[Required work] Look at the entries below and restate word for word the lines from the first through the one that has "Investeringen Onderwijs BES (163, 220)".

[Entries shown]
********************
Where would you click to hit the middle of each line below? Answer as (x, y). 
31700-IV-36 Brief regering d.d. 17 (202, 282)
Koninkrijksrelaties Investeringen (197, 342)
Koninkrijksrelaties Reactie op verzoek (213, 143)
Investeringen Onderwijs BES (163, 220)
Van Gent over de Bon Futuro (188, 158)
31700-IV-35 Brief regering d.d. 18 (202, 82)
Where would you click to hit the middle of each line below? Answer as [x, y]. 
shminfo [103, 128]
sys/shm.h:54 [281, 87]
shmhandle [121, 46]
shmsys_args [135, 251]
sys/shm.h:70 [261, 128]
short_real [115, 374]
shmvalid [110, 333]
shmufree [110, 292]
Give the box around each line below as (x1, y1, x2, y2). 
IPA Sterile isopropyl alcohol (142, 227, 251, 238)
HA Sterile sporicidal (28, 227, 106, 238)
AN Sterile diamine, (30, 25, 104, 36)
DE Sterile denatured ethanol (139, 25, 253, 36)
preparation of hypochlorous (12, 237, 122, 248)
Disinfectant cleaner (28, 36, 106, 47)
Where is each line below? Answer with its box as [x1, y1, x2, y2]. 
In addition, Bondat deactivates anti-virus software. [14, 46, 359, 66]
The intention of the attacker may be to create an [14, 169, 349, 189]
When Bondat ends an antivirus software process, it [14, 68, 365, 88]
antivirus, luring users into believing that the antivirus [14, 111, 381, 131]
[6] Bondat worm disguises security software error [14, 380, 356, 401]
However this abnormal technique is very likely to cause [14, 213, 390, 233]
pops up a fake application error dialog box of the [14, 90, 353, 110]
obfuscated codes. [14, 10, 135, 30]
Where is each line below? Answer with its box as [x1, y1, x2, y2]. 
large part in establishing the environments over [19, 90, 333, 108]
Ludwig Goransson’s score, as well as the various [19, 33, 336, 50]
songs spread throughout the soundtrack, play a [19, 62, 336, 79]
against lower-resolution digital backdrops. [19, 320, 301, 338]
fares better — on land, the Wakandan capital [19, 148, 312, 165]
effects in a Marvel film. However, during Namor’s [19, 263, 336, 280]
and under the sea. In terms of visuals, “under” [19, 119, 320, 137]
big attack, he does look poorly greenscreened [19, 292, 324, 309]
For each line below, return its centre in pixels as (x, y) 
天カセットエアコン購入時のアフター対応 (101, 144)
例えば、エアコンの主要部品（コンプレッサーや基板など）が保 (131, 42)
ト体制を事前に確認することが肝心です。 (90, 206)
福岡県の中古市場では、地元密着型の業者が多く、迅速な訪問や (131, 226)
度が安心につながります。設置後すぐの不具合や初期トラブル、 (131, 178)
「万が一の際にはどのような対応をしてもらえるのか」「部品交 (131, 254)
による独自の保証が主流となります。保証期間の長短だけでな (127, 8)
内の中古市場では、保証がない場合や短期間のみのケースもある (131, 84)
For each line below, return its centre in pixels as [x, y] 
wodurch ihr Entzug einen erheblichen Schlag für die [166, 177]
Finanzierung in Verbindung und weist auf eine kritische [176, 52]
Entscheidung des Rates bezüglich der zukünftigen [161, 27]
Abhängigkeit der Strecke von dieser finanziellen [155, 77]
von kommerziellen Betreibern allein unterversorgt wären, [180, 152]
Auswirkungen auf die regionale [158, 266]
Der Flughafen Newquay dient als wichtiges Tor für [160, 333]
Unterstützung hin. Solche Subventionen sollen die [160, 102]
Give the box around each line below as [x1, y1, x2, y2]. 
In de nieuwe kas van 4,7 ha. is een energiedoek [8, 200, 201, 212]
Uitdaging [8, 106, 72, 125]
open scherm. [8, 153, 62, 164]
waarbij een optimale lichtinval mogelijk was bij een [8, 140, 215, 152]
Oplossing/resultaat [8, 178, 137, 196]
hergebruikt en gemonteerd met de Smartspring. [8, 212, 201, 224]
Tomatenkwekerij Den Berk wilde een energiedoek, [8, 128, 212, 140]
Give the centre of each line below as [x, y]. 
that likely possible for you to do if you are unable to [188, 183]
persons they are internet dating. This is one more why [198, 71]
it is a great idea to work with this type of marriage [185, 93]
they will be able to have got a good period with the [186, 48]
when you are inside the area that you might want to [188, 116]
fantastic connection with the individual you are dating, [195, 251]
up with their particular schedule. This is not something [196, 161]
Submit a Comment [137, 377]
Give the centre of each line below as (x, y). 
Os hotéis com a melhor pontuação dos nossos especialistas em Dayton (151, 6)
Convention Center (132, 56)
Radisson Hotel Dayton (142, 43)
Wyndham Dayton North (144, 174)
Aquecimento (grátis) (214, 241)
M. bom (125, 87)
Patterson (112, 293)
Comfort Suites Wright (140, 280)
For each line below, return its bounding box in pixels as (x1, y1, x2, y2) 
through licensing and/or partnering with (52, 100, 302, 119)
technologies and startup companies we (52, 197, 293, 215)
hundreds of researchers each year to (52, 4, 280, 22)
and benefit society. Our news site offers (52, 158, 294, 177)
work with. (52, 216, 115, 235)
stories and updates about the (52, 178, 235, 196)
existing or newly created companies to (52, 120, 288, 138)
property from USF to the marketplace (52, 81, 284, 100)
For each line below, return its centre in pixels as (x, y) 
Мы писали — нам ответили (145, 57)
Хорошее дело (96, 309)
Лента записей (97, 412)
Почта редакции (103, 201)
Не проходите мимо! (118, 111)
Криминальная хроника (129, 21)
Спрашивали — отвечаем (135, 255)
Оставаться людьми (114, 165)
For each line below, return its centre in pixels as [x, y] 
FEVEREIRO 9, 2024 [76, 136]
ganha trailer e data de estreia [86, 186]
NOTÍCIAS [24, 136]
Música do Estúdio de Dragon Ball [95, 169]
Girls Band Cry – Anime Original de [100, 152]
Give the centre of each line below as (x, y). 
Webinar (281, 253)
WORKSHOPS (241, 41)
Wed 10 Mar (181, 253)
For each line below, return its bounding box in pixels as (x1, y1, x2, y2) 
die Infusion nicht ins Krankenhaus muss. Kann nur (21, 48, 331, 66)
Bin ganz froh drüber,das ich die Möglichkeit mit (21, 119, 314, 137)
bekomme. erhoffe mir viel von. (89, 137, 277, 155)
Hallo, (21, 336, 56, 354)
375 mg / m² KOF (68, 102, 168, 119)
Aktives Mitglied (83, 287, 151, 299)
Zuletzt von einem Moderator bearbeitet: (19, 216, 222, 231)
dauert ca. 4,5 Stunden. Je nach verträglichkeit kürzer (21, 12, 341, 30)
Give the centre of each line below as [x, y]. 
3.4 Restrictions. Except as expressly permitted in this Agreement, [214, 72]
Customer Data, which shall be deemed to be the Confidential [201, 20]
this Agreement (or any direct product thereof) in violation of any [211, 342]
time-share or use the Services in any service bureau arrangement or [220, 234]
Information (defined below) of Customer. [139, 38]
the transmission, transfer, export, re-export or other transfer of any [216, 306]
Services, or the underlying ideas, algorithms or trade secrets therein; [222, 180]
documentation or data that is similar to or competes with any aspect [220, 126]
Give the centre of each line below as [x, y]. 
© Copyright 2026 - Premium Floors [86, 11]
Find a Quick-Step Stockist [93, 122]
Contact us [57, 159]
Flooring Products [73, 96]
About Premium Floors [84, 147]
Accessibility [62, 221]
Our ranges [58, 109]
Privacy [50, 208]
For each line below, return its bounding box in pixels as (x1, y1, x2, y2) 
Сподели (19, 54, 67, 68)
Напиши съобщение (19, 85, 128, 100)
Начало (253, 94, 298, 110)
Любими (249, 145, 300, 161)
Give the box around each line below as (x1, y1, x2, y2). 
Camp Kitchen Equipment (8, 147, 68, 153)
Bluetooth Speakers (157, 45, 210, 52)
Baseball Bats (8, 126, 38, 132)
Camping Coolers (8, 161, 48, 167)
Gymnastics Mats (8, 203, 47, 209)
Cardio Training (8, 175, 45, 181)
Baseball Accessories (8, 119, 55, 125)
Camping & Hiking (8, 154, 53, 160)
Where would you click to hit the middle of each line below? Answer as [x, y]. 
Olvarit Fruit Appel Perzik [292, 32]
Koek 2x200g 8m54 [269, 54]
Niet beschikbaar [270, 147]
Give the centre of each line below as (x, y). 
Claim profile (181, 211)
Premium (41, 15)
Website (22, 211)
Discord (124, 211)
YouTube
********************
[Result for this task]
Where would you click to hit the middle of each line below? Answer as (x, y). 
31700-IV-36 Brief regering d.d. 17 (202, 282)
Koninkrijksrelaties Investeringen (197, 342)
Koninkrijksrelaties Reactie op verzoek (213, 143)
Investeringen Onderwijs BES (163, 220)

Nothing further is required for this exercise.